------ Given records ------

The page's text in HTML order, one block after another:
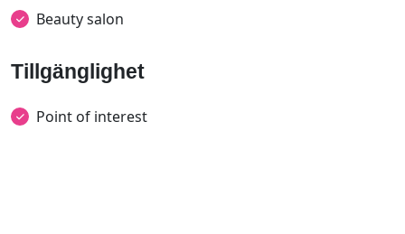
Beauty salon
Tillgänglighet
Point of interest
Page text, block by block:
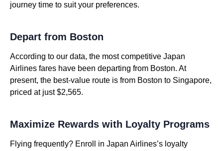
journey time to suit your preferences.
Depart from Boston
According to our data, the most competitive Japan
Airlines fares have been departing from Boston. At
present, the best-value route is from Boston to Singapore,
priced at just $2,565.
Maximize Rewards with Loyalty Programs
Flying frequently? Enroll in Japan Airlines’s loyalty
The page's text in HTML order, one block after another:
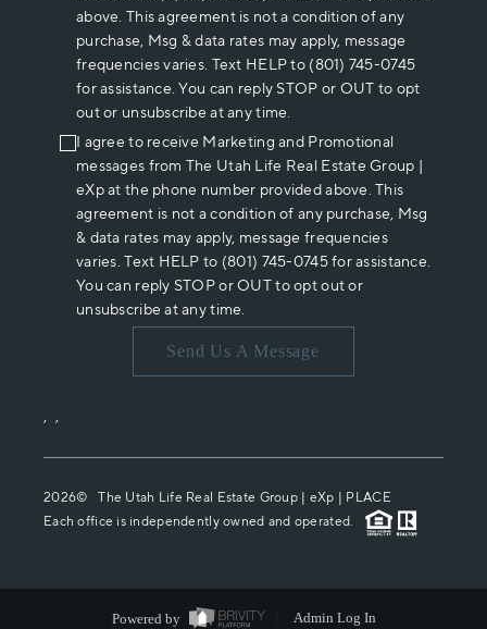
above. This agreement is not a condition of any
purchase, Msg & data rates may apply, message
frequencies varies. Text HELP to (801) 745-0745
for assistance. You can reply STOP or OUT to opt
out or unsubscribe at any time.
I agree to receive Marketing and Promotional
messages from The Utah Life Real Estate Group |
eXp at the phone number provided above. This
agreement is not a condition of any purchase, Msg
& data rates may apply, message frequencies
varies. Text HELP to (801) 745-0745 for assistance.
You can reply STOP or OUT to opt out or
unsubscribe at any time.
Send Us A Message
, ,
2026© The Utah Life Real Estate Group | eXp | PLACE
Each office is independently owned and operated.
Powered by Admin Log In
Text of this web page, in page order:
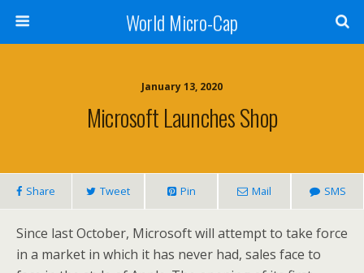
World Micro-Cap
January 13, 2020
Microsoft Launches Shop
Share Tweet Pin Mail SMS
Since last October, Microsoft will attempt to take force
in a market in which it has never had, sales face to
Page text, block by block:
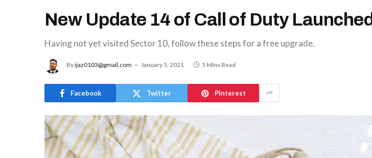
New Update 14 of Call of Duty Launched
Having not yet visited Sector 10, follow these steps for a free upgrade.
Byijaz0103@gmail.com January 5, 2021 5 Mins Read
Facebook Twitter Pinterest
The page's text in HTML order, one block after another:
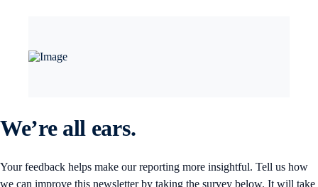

------

● **What you have to do**
Each record above needs to be retyped exactly, without any pictures.

● **Output for this exercise**
The page's text in HTML order, one block after another:
Beauty salon
Tillgänglighet
Point of interest
Page text, block by block:
journey time to suit your preferences.
Depart from Boston
According to our data, the most competitive Japan
Airlines fares have been departing from Boston. At
present, the best-value route is from Boston to Singapore,
priced at just $2,565.
Maximize Rewards with Loyalty Programs
Flying frequently? Enroll in Japan Airlines’s loyalty
The page's text in HTML order, one block after another:
above. This agreement is not a condition of any
purchase, Msg & data rates may apply, message
frequencies varies. Text HELP to (801) 745-0745
for assistance. You can reply STOP or OUT to opt
out or unsubscribe at any time.
I agree to receive Marketing and Promotional
messages from The Utah Life Real Estate Group |
eXp at the phone number provided above. This
agreement is not a condition of any purchase, Msg
& data rates may apply, message frequencies
varies. Text HELP to (801) 745-0745 for assistance.
You can reply STOP or OUT to opt out or
unsubscribe at any time.
Send Us A Message
, ,
2026© The Utah Life Real Estate Group | eXp | PLACE
Each office is independently owned and operated.
Powered by Admin Log In
Text of this web page, in page order:
World Micro-Cap
January 13, 2020
Microsoft Launches Shop
Share Tweet Pin Mail SMS
Since last October, Microsoft will attempt to take force
in a market in which it has never had, sales face to
Page text, block by block:
New Update 14 of Call of Duty Launched
Having not yet visited Sector 10, follow these steps for a free upgrade.
Byijaz0103@gmail.com January 5, 2021 5 Mins Read
Facebook Twitter Pinterest
The page's text in HTML order, one block after another:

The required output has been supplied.